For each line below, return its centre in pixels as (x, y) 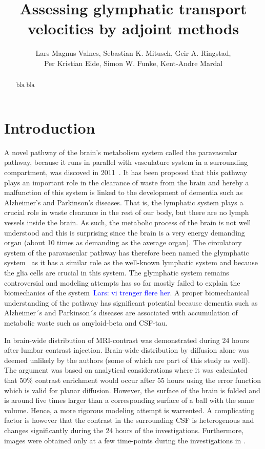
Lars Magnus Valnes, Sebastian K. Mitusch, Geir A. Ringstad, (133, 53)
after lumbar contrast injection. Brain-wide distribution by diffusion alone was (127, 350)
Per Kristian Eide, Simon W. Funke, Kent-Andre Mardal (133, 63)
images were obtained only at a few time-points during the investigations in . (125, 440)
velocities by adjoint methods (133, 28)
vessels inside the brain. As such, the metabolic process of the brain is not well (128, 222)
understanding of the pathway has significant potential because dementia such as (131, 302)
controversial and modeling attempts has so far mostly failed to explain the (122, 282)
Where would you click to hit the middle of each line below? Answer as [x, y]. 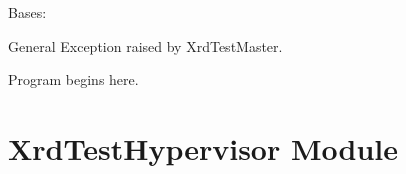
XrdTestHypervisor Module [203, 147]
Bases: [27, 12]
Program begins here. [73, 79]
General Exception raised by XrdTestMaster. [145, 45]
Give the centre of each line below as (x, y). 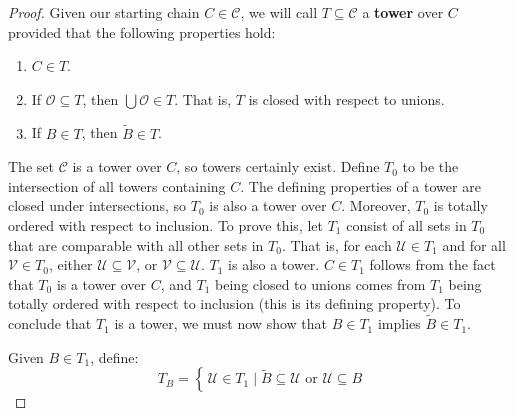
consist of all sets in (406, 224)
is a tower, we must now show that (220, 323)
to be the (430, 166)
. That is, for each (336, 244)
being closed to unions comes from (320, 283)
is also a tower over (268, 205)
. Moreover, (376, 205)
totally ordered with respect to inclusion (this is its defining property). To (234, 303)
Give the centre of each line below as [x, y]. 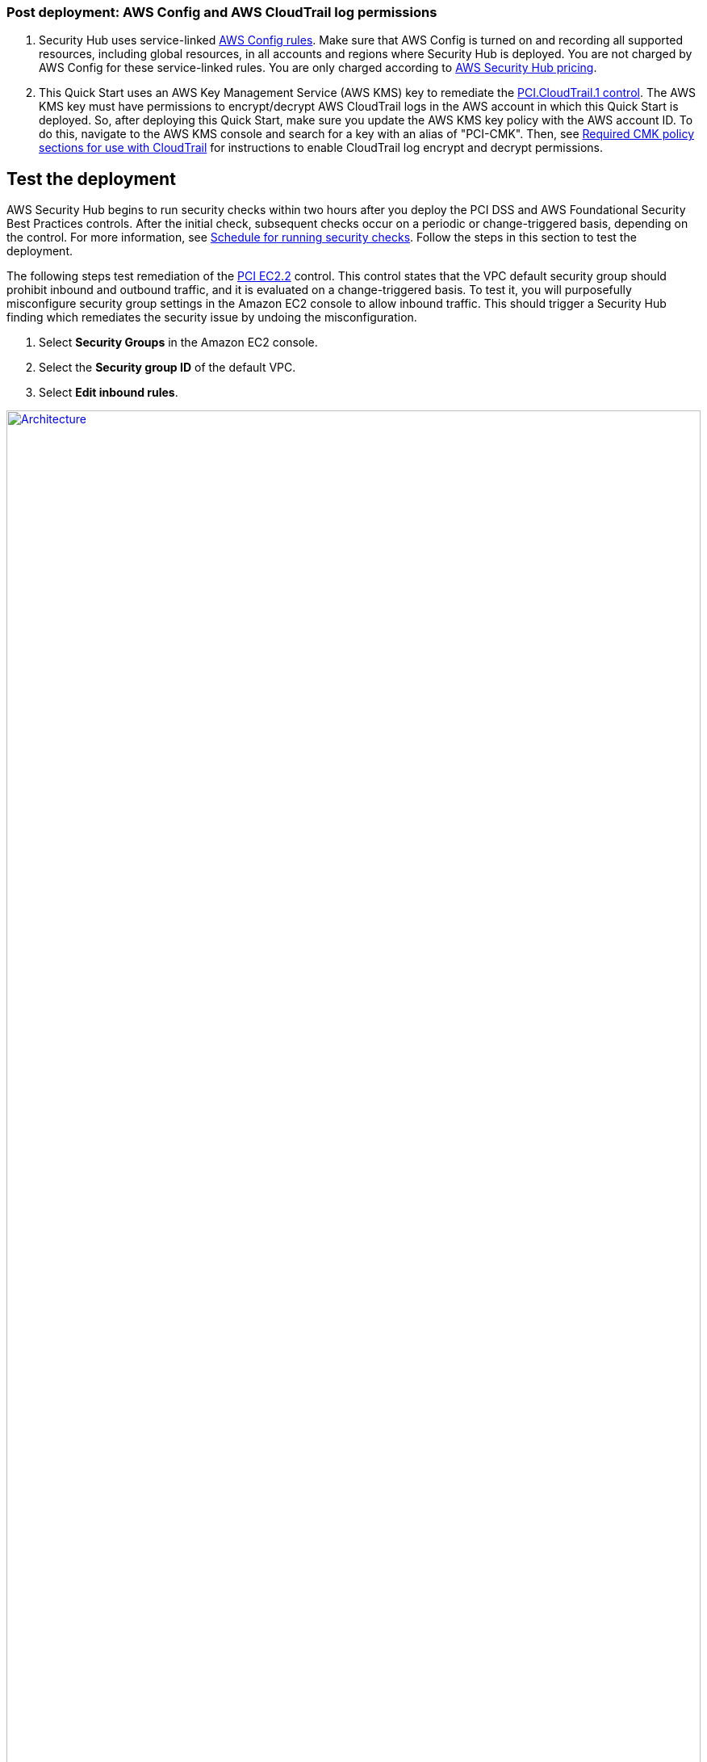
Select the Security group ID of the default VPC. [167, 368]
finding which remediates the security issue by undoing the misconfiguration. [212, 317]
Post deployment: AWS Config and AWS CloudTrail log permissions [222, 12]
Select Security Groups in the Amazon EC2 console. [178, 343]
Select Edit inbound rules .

Instructions for the task — Your response must consist of the material above, reproduced word for word, with the images omitted.

Answer box —
For each line below, return its centre in pixels as (x, y) 
Lars Magnus Valnes, Sebastian K. Mitusch, Geir A. Ringstad, (133, 53)
after lumbar contrast injection. Brain-wide distribution by diffusion alone was (127, 350)
Per Kristian Eide, Simon W. Funke, Kent-Andre Mardal (133, 63)
images were obtained only at a few time-points during the investigations in . (125, 440)
velocities by adjoint methods (133, 28)
vessels inside the brain. As such, the metabolic process of the brain is not well (128, 222)
understanding of the pathway has significant potential because dementia such as (131, 302)
controversial and modeling attempts has so far mostly failed to explain the (122, 282)
Where would you click to hit the middle of each line below? Answer as [x, y]. 
XrdTestHypervisor Module [203, 147]
Bases: [27, 12]
Program begins here. [73, 79]
General Exception raised by XrdTestMaster. [145, 45]
Give the centre of each line below as (x, y). 
consist of all sets in (406, 224)
is a tower, we must now show that (220, 323)
to be the (430, 166)
. That is, for each (336, 244)
being closed to unions comes from (320, 283)
is also a tower over (268, 205)
. Moreover, (376, 205)
totally ordered with respect to inclusion (this is its defining property). To (234, 303)
Give the centre of each line below as [x, y]. 
Select the Security group ID of the default VPC. [167, 368]
finding which remediates the security issue by undoing the misconfiguration. [212, 317]
Post deployment: AWS Config and AWS CloudTrail log permissions [222, 12]
Select Security Groups in the Amazon EC2 console. [178, 343]
Select Edit inbound rules .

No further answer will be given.